Sein Lebensmotto scheint in Berachot wiedergegeben worden zu sein: »Man sollte stets wachsam sein in seiner Furcht vor G’tt; eine sanfte Antwort vertreibt den Zorn; gehe freundlich mit Verwandten und Freunden um und mit allen Menschen, sogar mit einem Heiden auf der Straße. Auf diese Weise wird man von G’tt geliebt, von den Menschen bewundert und von allen Kreaturen willkommen sein« (17a). Von ihm sagt der Talmud, dass er an jedem Freitag Grüße aus der »himmlischen Jeschiwa« erhielt (Taanit 21b).

Neben den Diskussionen mit seinem Onkel Rabba und seinem Lehrer Raw Josef enthält der Talmud Hunderte Diskussionen Abajes mit Rawa.

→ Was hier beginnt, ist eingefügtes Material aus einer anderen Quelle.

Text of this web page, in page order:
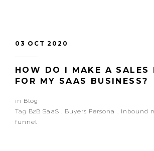
03 OCT 2020
HOW DO I MAKE A SALES
FOR MY SAAS BUSINESS?
in Blog
Tag B2B SaaS . Buyers Persona . Inbound
funnel
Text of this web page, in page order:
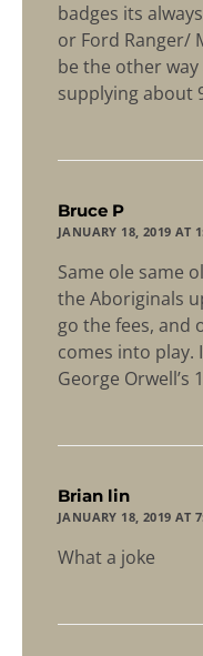
badges its
or Ford Ranger/
be the other
supplying about
Bruce P
JANUARY 18, 2019 AT
Same ole same
the Aboriginals
go the fees, and
comes into play.
George Orwell’s
Brian lin
JANUARY 18, 2019 AT
What a joke
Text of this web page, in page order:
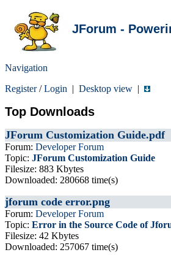
JForum -
Navigation
Register/Login | Desktop view |
Top Downloads
JForum Customization Guide.pdf
Forum: Developer Forum
Topic: JForum Customization Guide
Filesize: 883 Kbytes
Downloaded: 280668 time(s)
jforum code error.png
Forum: Developer Forum
Topic: Error in the Source Code of
Filesize: 42 Kbytes
Downloaded: 257067 time(s)
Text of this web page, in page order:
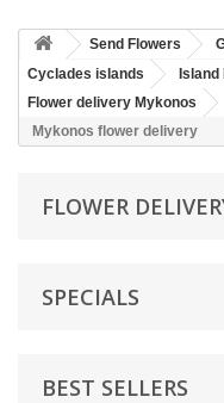
Send Flowers
Cyclades islands
Island
Flower delivery Mykonos
Mykonos flower delivery
FLOWER
SPECIALS
BEST SELLERS

Rawa war, das kann man durchaus behaupten, das Gegenteil von Abaje. Er kam aus einem reichen Haus, und meist wurde nach ihm die Halacha entschieden, außer in sechs Fällen. Er sollte es sein, den Abajes Frau Choma nach dessen Tod noch um Geld bitten muss (Ketubot 65a).

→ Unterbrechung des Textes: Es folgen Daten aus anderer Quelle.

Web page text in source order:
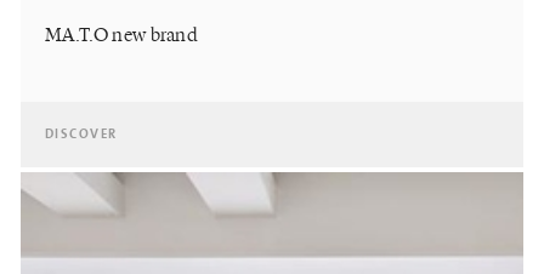
MA.T.O new brand
DISCOVER
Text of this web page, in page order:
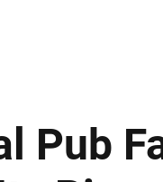
Pub
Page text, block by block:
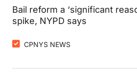
Bail reform a ‘significant
spike, NYPD says
CPNYS NEWS
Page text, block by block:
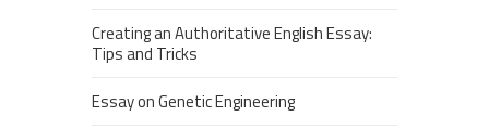
Creating an Authoritative English Essay:
Tips and Tricks
Essay on Genetic Engineering
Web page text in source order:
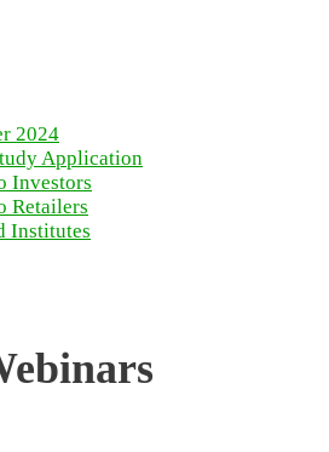
2024
Application
Investors
Retailers
Institutes

In Berachot (48a) erfahren wir, dass beide anscheinend zusammen bei Rabba studierten, also einander seit ihrer Kindheit kannten. So fragte Rabba sie: »Wo residiert der Allbarmherzige?« Rawa zeigte zur Decke. Abaje hingegen ging hinaus und zeigte zum Himmel. Rabba sagte zu beiden: »Ihr werdet beide Weise werden.«

Tatsächlich sind ihre Diskussionen, auch bekannt als »Hawajot d’Abaje weRawa«, jene, die nahezu alle Aspekte des Lebens abdecken und somit wesentlich für den Talmud sind. So wesentlich, dass der Talmud behauptet, Jochanan ben Zakkaj habe sich mit ihnen beschäftigt (Sukka 28a), und dieser hat immerhin fast drei Jahrhunderte vor ihnen gelebt.

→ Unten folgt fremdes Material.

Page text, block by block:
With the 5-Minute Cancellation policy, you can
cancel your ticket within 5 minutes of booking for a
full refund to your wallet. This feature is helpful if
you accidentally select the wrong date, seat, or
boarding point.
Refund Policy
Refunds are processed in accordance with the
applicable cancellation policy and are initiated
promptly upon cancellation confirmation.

Das Gespräch der beiden mit ihrem Lehrer Rabba war eine Veranschaulichung ihrer Herangehensweise. Rawa sah die Präsenz G’ttes »innerhalb« des Lehrhauses. Abaje sah sie auch außerhalb des Lehrhauses.

Im Traktat Rosch Haschana (18a) diskutieren beide entsprechend: »Rawa sprach: ›Mit einem Opfer oder einer Opfergabe wird die Sünde des Hauses Eli nicht gesühnt (ein Verweis auf 1. Schmuel 2,33), aber sie kann durch Torastudium gesühnt werden.‹ Abaje sagte: ›Mit einem Opfer oder einer Opfergabe wird die Sünde des Hauses Eli nicht gesühnt, aber sie wird durch das Torastudium und wohltätige Taten gesühnt.‹«

Rabba und Abaje stammten aus dem Haus Eli. Es unterlag dem Fluch, dass die meisten seiner Nachkommen jung starben. Rabba, der sich fast ausschließlich mit dem Torastudium beschäftigte, lebte 40 Jahre, während Abaje, der sich sowohl mit dem Torastudium beschäftigte als auch mit guten Taten, 60 Jahre lebte.«

Wir erfahren auf diese Weise also, dass einer der Großen des Talmuds nur 60 Jahre alt wurde. Er bewies einen seiner Aussprüche durch sein eigenes Leben.